Warum darf ein Gespräch nicht stocken?
Reinhard hat geschrieben: 05 Jan 2022 19:44 Aha. Trinkgeld-gebe-gewohnheiten sind also ein Merkmal für Offenheit.
Lies mal richtig.
Reinhard hat geschrieben: 05 Jan 2022 19:44Nein.
Und dann...
Reinhard hat geschrieben: 05 Jan 2022 19:44 Schön, dass man offen auch kreuzen kann mit authentisch.

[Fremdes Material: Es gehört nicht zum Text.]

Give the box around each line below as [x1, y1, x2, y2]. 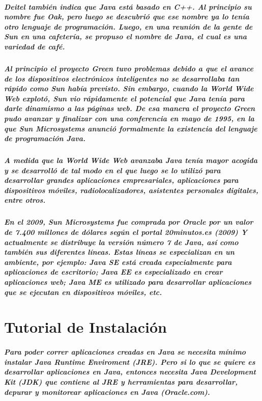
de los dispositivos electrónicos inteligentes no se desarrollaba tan [4, 73, 240, 84]
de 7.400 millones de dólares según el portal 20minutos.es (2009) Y [4, 227, 247, 237]
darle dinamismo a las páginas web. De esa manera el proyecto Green [4, 103, 255, 114]
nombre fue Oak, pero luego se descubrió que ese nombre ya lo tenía [4, 11, 249, 22]
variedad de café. [4, 41, 65, 51]
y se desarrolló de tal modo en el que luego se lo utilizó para [4, 165, 221, 175]
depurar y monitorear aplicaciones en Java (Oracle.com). [4, 386, 210, 397]
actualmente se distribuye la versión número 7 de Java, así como [4, 236, 239, 247]
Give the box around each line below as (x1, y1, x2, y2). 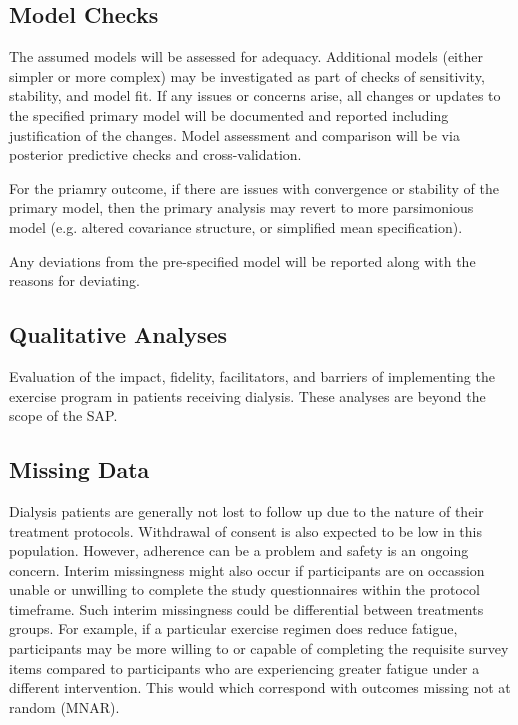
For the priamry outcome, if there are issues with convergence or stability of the (9, 177, 499, 198)
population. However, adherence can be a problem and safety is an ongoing (9, 540, 469, 561)
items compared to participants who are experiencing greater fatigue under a (9, 657, 480, 678)
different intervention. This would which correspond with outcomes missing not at (9, 677, 511, 698)
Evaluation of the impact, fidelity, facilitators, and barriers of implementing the (9, 365, 495, 386)
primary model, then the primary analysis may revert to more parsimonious (9, 197, 474, 218)
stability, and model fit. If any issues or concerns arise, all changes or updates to (9, 85, 501, 106)
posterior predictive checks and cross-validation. (9, 144, 302, 165)
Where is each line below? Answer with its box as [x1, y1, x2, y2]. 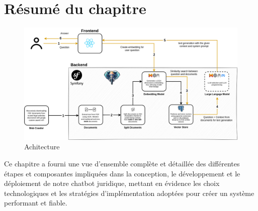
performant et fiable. [4, 197, 67, 208]
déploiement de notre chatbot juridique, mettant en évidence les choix [4, 178, 220, 188]
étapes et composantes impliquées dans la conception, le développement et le [4, 168, 240, 178]
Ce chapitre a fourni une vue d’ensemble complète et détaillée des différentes [4, 158, 240, 168]
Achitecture [24, 141, 60, 152]
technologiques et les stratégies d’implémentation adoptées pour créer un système [4, 187, 254, 198]
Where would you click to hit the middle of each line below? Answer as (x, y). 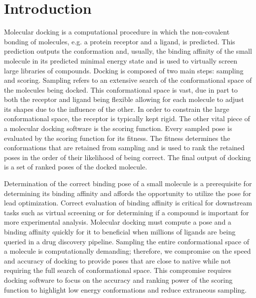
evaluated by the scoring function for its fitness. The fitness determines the (117, 138)
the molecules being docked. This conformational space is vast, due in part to (121, 89)
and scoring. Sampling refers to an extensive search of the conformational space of (128, 80)
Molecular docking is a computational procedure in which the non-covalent (117, 32)
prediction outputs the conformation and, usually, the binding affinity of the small (128, 51)
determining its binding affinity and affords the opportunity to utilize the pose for (128, 193)
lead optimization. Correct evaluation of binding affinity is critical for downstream (128, 203)
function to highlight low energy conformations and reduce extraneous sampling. (125, 289)
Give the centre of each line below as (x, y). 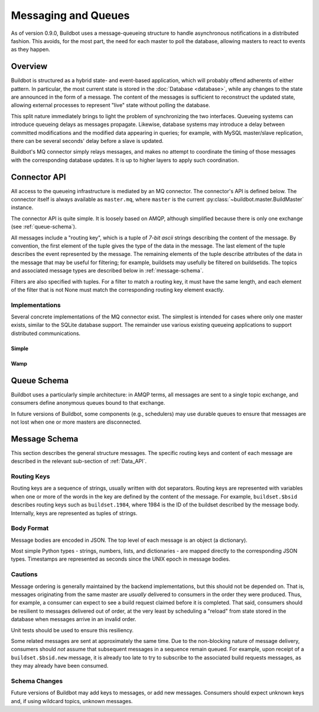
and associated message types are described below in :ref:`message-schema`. (107, 271)
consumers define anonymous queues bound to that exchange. (88, 403)
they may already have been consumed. (60, 666)
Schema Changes (37, 681)
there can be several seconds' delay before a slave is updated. (87, 141)
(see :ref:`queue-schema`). (44, 227)
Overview (29, 66)
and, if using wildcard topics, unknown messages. (72, 701)
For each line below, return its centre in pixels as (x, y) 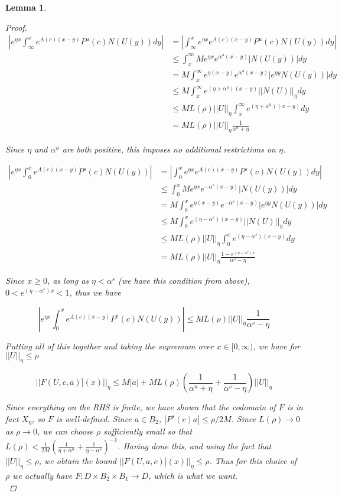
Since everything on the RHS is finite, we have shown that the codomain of (141, 407)
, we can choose (65, 431)
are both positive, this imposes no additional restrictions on (169, 149)
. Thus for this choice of (253, 461)
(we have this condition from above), (184, 281)
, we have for (276, 346)
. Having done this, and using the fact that (195, 446)
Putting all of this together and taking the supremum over (110, 346)
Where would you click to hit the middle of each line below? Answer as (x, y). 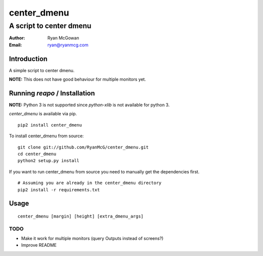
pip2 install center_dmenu (50, 125)
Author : (17, 38)
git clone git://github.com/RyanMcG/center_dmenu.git (83, 147)
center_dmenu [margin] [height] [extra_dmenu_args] (81, 216)
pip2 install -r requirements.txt (59, 190)
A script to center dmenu (50, 26)
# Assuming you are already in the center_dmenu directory (90, 183)
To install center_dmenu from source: (46, 136)
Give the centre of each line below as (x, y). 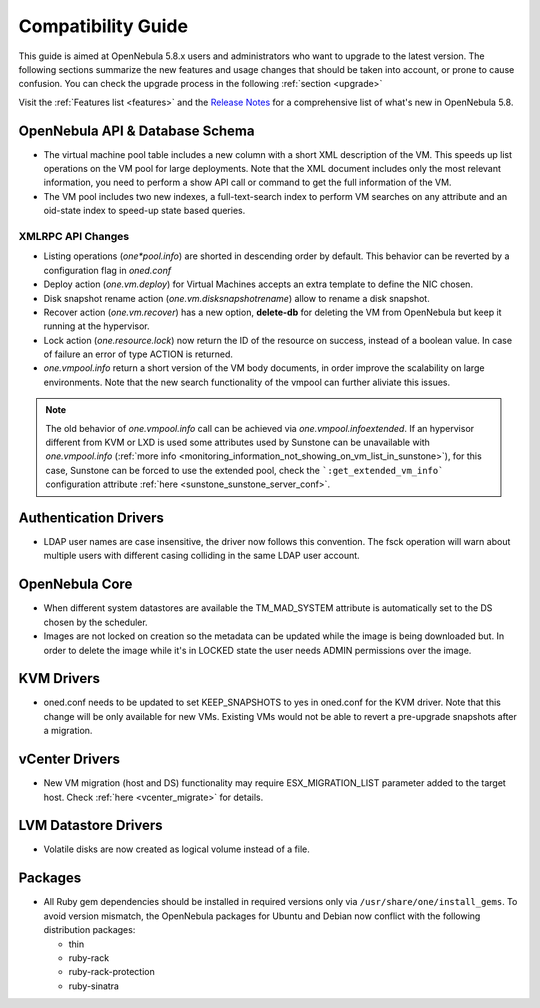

Jetzt fehlt nur noch "Ausstrahlung" und die Trifecta ist vollendet.
Schön wie man sich selbst mal wieder entlarvt.
Aber Hauptsache man schätzt Intelligenz nicht gering ein.
Reinhard hat geschrieben: 05 Jan 2022 20:00
Hoppala hat geschrieben: 03 Jan 2022 22:54 Wie erklärt man jemandem persönliche, aber dennoch intersubjektive, Empfindungen, wenn derjenige sie gefühlsmäßig nicht oder nicht mit gebräuchlichen Begriffen festmachen kann oder will?
Die Erfahrung des eigenen Erlebens iist m. E, nicht ersetzbar.
Sofern man auch Neues erfahren will, benötigt es m. E. Offenheit dafür. Sic.

Eigentlich dachte ich mal, ich hätte ein gewisses Maß an Offenheit im Sinne von Bereitschaft, mich auf etwas einzulassen; Neugierde; Unvoreingenommenheit; Wille, etwas verstehen zu wollen, statt den ersten Eindruck mitzunehmen; usw.


Aber wenn man, ich nenne es mal so nur zur Unterscheidbarkeit, Hoppala-Offenheit braucht, um die Hoppala-Offenheit zu verstehen ... damit kann ich anscheinend nicht aufwarten. :hut:
Also diese Aussage überrascht mich jetzt doch sehr, da ich diesen Eindruck aus dem Geschriebenen gerade NICHT habe. Eher das Gegenteil scheint der Fall zu sein.

Die Tatsache, dass du es dir auch nicht nehmen lässt die Standpunkte der anderen wie Hoppala durch den Kakao zu ziehen bzw. die Standpunkte der als eher "emotionale" Wesen diffamierten Diskussionsteilnehmer gering zu schätzen zeugt nicht gerade davon besonders viel Wert auf Kommunikation auf Augenhöhe zu legen.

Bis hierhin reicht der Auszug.